Data extracted from a collection
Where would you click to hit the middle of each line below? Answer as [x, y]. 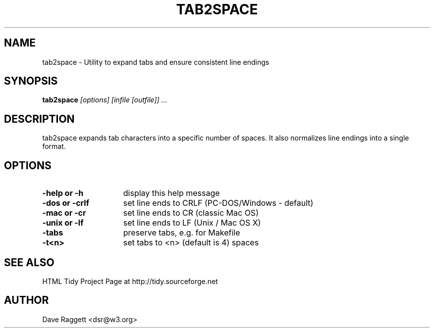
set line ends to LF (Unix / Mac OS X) [192, 223]
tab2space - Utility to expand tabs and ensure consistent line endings [156, 62]
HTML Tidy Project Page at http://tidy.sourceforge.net [130, 281]
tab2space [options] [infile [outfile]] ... [105, 100]
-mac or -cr [64, 213]
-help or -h [63, 193]
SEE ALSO [29, 262]
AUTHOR [27, 300]
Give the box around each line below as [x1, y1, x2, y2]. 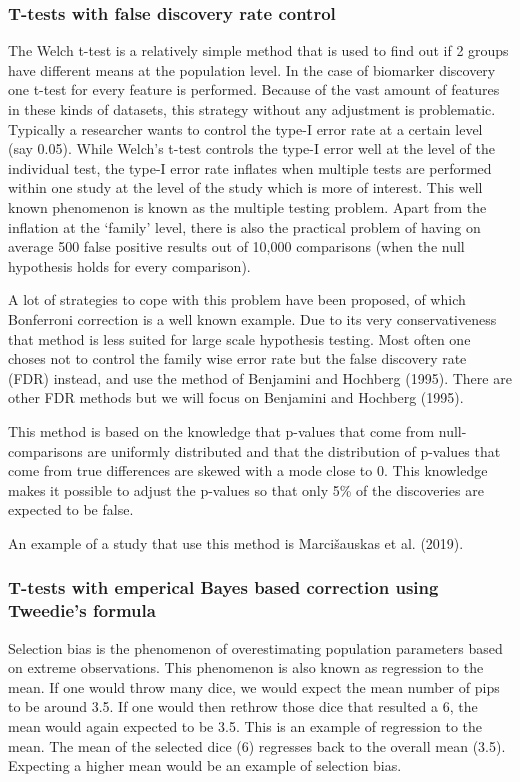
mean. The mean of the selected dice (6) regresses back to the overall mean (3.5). [8, 735, 506, 756]
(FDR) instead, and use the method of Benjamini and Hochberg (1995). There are [8, 367, 512, 388]
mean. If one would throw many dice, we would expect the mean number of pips [8, 676, 500, 697]
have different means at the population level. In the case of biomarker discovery [8, 59, 496, 80]
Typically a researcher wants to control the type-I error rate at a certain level [8, 118, 483, 139]
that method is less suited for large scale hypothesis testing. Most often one [8, 328, 471, 349]
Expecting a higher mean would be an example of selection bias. [8, 755, 402, 776]
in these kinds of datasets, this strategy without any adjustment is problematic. [8, 99, 496, 119]

▶ [DIRECTIONS FOR THIS TASK]:
Print every entry exactly. Pictures are not part of the copy.

▶ [FINISHED TASK]:
Where would you click to hit the middle of each line below? Answer as [x, y]. 
set line ends to LF (Unix / Mac OS X) [192, 223]
tab2space - Utility to expand tabs and ensure consistent line endings [156, 62]
HTML Tidy Project Page at http://tidy.sourceforge.net [130, 281]
tab2space [options] [infile [outfile]] ... [105, 100]
-mac or -cr [64, 213]
-help or -h [63, 193]
SEE ALSO [29, 262]
AUTHOR [27, 300]
Give the box around each line below as [x1, y1, x2, y2]. 
mean. The mean of the selected dice (6) regresses back to the overall mean (3.5). [8, 735, 506, 756]
(FDR) instead, and use the method of Benjamini and Hochberg (1995). There are [8, 367, 512, 388]
mean. If one would throw many dice, we would expect the mean number of pips [8, 676, 500, 697]
have different means at the population level. In the case of biomarker discovery [8, 59, 496, 80]
Typically a researcher wants to control the type-I error rate at a certain level [8, 118, 483, 139]
that method is less suited for large scale hypothesis testing. Most often one [8, 328, 471, 349]
Expecting a higher mean would be an example of selection bias. [8, 755, 402, 776]
in these kinds of datasets, this strategy without any adjustment is problematic. [8, 99, 496, 119]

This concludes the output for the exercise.